Someone mentioned weng chun on a thread here, but I can't find it now. What is it and is it related to wing chun in any way? I tried looking for clips but not sure if they are representative.


----------



## ThatVTGuy (Feb 17, 2016)

Here is part one of a video I found:





EDIT: Other parts


----------



## Marnetmar (Feb 17, 2016)

In a nutshell, the Tang, Lo, and Tung families learned Wing Chun from Fung Siu Ching and combined their Wing Chun with the martial arts they already practiced.
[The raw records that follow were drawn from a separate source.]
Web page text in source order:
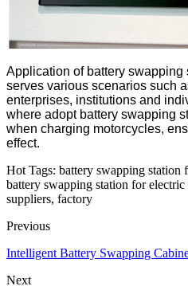
Application of battery
serves various scenarios such
enterprises, institutions and
where adopt battery swapping
when charging motorcycles,
effect.
Hot Tags: battery swapping station
battery swapping station for
suppliers, factory
Previous
Intelligent Battery Swapping
Next
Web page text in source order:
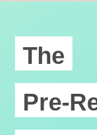
The
Pre-
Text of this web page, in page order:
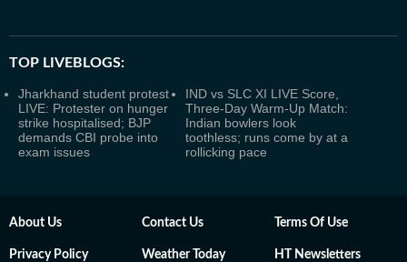
TOP LIVEBLOGS:
Jharkhand student protest
LIVE: Protester on hunger
strike hospitalised; BJP
demands CBI probe into
exam issues
IND vs SLC XI LIVE Score,
Three-Day Warm-Up Match:
Indian bowlers look
toothless; runs come by at a
rollicking pace
About Us Contact Us Terms Of Use
Privacy Policy Weather Today HT Newsletters
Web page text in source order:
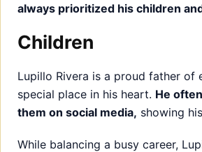
always prioritized his children
Children
Lupillo Rivera is a proud father of
special place in his heart. He
them on social media, showing
While balancing a busy career,

The Lo family combined it with Hung Gar, and the Tang and Tung families combined it with some other stuff.

Eventually the three families opened a training hall at Dai Duk Lan in Hong Kong and combined their methods into one system which they call Weng Chun because they chose the characters 永春 (Eternal Spring) instead of 詠春 (Praising Spring). This is because they trace the origins of Wing Chun to Chi Sim rather than Ng Mui and believe that Chi Sim sought refuge and taught his martial arts at the Weng Chun Dim in the Southern Shaolin Temple.
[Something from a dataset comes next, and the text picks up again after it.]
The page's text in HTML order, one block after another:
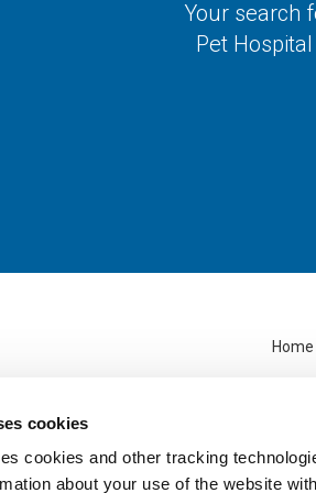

The Chan family did the same thing with the name (which is why Pan Nam people use 永春) but they did it because they traced it back to Yong(Weng) Chun White Crane.


----------



## KPM (Feb 18, 2016)

^^^^^ Kind of, sort of?   Weng Chun says that someone that has become known as "Chi Sim" was hiding out from the Imperial authorities.  He took refuge on the Red Boats and taught his martial art to several of the performers.  One was Sun Kam.   Sun Kam then taught Fung Siu Ching.   Chi Sim moved on from the Red Boats and was in Dung Guan for awhile and taught a few more people.  He was eventually at the Fei Lo Temple near the Tang village.  While there he taught several members of the Tang family.  Tang Suen learned from them.  He later left Tang village and went to Foshan and also learned from Fung Siu Ching.  He then taught his son Tang Yik.  The Tang family is said to have the "purest" form of Weng Chun and not to have added in from other styles.   Chu Chong Man learned from Tung Dik who learned from Fung Siu Ching.  It is likely that Chu Chong Man was the one that added in a lot from his prior Hung Kuen training, not Tung Dik.  Lo also learned from Fung Siu Ching and combined the Weng Chun Kuen form with things from his prior training to create the Saam Bai Fut form. 
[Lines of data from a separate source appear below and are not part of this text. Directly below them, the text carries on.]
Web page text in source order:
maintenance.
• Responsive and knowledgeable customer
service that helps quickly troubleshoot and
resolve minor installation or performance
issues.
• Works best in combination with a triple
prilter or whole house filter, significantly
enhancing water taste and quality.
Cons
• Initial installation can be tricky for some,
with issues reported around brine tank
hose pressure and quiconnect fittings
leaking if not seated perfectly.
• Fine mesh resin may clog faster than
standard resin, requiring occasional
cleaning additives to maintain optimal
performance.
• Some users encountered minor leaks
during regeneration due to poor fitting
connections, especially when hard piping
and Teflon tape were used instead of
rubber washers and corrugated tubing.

Tang Yik, Chu Chong Man, and Lo were the primary guys at Dai Duk Lan.  This was never a big training academy.  This was simply a place where these guys met to do some training together.  Wai Yan was Lo's student.  He brought them together and learned some from each.  Cheng Kwan was Wai Yan's student.  Andreas Hoffman was Cheng Kwan's student.   Hoffman's "Chi Sim Weng Chun" is a modern creation.  It takes elements from each of the 3 primary Weng Chun people that trained together at Dai Duk Lan, as Sifu Tang said in the video.  Hoffman then "exaggerated" many of the movements to make them look more like Shaolin Kung Fu and less like Ip Man Wing Chun.  He also includes elements from Ip Man Wing Chun via Cheng Kwan and uses Pan Nam's knife form. 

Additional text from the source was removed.